Source data:
━━━

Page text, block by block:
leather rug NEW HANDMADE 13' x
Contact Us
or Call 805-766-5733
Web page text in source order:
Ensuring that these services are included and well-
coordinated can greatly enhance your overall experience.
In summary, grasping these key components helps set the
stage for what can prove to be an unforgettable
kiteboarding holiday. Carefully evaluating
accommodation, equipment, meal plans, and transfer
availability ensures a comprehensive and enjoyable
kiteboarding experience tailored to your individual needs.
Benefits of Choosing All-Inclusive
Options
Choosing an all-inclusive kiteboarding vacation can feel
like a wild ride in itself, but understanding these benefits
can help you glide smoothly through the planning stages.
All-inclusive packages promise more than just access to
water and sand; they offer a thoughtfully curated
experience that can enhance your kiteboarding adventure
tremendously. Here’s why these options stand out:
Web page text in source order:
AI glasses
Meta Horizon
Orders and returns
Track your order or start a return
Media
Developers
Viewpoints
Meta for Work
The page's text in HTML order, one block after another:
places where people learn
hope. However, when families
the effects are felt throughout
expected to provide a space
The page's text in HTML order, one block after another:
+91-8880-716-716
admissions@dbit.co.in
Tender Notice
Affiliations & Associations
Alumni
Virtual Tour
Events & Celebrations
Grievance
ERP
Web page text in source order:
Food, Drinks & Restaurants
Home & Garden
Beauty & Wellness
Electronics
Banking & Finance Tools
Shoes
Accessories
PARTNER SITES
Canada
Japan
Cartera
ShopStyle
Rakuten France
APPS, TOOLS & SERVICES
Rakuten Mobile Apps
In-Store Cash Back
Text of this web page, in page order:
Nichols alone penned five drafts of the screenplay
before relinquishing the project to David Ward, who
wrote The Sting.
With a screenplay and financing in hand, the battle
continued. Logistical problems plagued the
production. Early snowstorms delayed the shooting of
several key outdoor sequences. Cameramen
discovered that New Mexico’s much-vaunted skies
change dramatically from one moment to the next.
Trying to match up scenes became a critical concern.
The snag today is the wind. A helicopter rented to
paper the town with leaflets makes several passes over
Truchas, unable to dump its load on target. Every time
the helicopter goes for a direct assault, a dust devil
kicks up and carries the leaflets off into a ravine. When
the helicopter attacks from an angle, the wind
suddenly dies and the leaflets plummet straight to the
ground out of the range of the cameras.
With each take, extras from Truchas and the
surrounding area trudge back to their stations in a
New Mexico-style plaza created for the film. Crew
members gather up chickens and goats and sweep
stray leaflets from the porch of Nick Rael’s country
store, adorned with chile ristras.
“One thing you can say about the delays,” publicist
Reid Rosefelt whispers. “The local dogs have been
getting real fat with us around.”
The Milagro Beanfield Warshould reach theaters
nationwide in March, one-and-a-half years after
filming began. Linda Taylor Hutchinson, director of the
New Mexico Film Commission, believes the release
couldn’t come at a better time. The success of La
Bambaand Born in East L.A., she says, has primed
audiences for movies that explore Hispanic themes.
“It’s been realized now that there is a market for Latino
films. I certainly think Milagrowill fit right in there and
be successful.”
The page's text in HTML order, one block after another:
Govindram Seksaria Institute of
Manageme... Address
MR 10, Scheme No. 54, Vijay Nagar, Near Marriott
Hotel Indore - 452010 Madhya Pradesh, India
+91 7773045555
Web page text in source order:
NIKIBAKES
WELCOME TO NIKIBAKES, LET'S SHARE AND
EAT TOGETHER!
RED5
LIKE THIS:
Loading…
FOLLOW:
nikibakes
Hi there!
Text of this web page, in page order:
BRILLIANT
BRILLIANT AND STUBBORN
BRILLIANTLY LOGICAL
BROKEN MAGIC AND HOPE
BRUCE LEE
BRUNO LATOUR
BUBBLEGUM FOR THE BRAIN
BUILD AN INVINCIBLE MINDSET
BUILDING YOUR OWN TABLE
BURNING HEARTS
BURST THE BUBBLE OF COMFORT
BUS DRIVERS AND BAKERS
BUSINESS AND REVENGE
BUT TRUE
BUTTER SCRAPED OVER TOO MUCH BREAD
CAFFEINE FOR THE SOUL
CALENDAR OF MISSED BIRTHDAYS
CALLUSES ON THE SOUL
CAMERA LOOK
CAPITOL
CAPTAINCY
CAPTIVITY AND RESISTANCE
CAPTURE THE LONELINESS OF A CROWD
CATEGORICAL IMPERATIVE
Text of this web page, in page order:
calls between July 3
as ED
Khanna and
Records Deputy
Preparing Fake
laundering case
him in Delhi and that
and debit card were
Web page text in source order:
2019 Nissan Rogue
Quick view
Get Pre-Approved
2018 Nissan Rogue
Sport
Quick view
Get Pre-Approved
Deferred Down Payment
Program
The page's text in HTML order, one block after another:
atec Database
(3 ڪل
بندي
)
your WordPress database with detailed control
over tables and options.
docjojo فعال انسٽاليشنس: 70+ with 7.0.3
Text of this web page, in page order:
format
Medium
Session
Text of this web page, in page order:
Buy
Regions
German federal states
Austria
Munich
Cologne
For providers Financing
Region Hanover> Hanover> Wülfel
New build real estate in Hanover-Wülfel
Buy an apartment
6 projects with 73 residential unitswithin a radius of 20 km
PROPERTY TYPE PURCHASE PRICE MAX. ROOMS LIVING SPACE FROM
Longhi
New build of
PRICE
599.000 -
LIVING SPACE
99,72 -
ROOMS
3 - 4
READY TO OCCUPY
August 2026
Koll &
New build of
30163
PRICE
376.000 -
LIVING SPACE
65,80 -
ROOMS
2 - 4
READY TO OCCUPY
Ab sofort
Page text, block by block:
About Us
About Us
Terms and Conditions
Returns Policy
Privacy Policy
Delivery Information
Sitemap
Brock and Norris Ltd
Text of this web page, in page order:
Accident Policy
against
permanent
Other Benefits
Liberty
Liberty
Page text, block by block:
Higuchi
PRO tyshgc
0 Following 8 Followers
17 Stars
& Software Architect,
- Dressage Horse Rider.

━━━

# [Task instructions]
If a line of the data holds the string "these", list it.

# [Expected answer]
Ensuring that these services are included and well-
In summary, grasping these key components helps set the
like a wild ride in itself, but understanding these benefits
tremendously. Here’s why these options stand out:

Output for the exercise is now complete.